-- Exercise data follows --

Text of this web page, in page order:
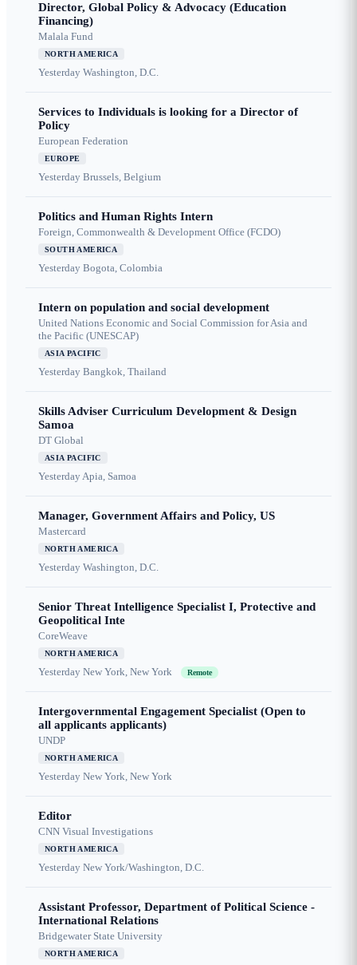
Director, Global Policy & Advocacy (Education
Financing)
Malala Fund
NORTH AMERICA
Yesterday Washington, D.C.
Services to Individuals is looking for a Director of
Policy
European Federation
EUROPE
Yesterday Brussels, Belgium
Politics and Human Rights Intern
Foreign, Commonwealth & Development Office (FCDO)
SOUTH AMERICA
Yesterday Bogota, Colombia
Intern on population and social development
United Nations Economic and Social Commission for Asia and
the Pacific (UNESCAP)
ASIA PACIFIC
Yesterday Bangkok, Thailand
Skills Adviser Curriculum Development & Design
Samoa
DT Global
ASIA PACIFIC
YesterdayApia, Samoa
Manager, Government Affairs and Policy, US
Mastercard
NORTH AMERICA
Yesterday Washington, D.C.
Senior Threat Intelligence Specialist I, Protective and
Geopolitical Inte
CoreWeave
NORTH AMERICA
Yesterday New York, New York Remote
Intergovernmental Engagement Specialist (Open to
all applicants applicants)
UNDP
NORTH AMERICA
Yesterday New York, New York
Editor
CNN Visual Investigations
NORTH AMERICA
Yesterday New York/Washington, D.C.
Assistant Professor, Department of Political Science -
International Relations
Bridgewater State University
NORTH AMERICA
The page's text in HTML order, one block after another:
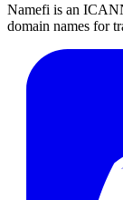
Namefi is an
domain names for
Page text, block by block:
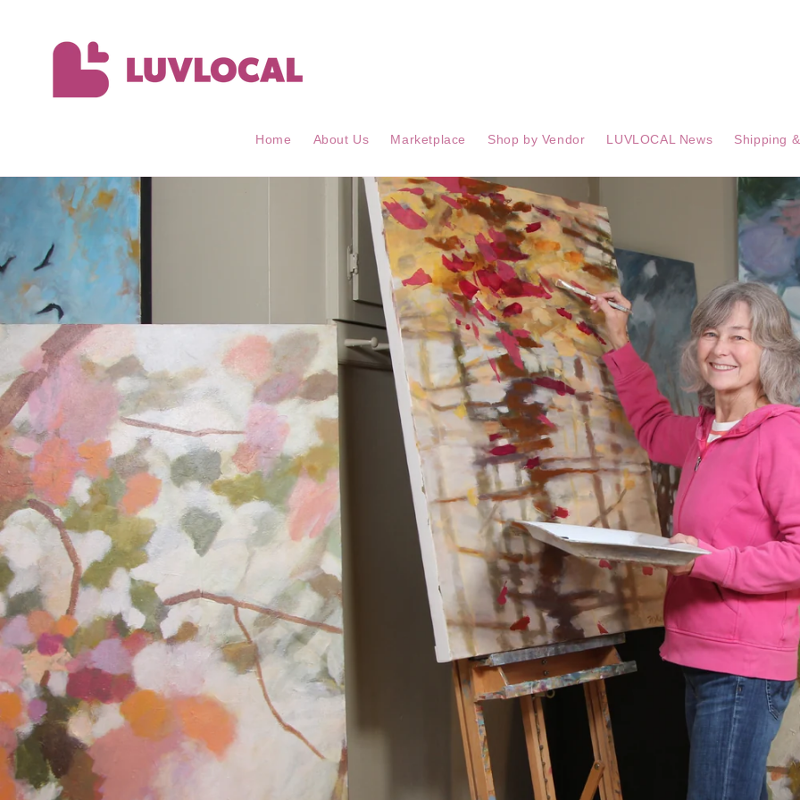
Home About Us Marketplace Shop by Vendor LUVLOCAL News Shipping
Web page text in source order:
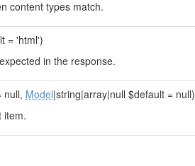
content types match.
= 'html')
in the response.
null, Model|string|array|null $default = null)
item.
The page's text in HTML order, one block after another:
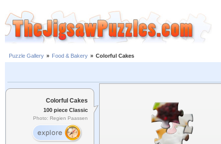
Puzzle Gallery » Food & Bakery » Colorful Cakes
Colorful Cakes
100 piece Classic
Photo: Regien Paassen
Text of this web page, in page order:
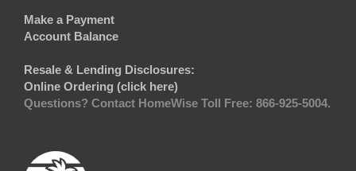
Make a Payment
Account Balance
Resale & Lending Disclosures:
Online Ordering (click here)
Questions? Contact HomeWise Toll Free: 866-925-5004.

-- Exercise data concluded --

__Task requirements__
Exactly as they appear above, write out all the entries, without pictures.

__Task result__
Text of this web page, in page order:
Director, Global Policy & Advocacy (Education
Financing)
Malala Fund
NORTH AMERICA
Yesterday Washington, D.C.
Services to Individuals is looking for a Director of
Policy
European Federation
EUROPE
Yesterday Brussels, Belgium
Politics and Human Rights Intern
Foreign, Commonwealth & Development Office (FCDO)
SOUTH AMERICA
Yesterday Bogota, Colombia
Intern on population and social development
United Nations Economic and Social Commission for Asia and
the Pacific (UNESCAP)
ASIA PACIFIC
Yesterday Bangkok, Thailand
Skills Adviser Curriculum Development & Design
Samoa
DT Global
ASIA PACIFIC
YesterdayApia, Samoa
Manager, Government Affairs and Policy, US
Mastercard
NORTH AMERICA
Yesterday Washington, D.C.
Senior Threat Intelligence Specialist I, Protective and
Geopolitical Inte
CoreWeave
NORTH AMERICA
Yesterday New York, New York Remote
Intergovernmental Engagement Specialist (Open to
all applicants applicants)
UNDP
NORTH AMERICA
Yesterday New York, New York
Editor
CNN Visual Investigations
NORTH AMERICA
Yesterday New York/Washington, D.C.
Assistant Professor, Department of Political Science -
International Relations
Bridgewater State University
NORTH AMERICA
The page's text in HTML order, one block after another:
Namefi is an
domain names for
Page text, block by block:
Home About Us Marketplace Shop by Vendor LUVLOCAL News Shipping
Web page text in source order:
content types match.
= 'html')
in the response.
null, Model|string|array|null $default = null)
item.
The page's text in HTML order, one block after another:
Puzzle Gallery » Food & Bakery » Colorful Cakes
Colorful Cakes
100 piece Classic
Photo: Regien Paassen
Text of this web page, in page order:
Make a Payment
Account Balance
Resale & Lending Disclosures:
Online Ordering (click here)
Questions? Contact HomeWise Toll Free: 866-925-5004.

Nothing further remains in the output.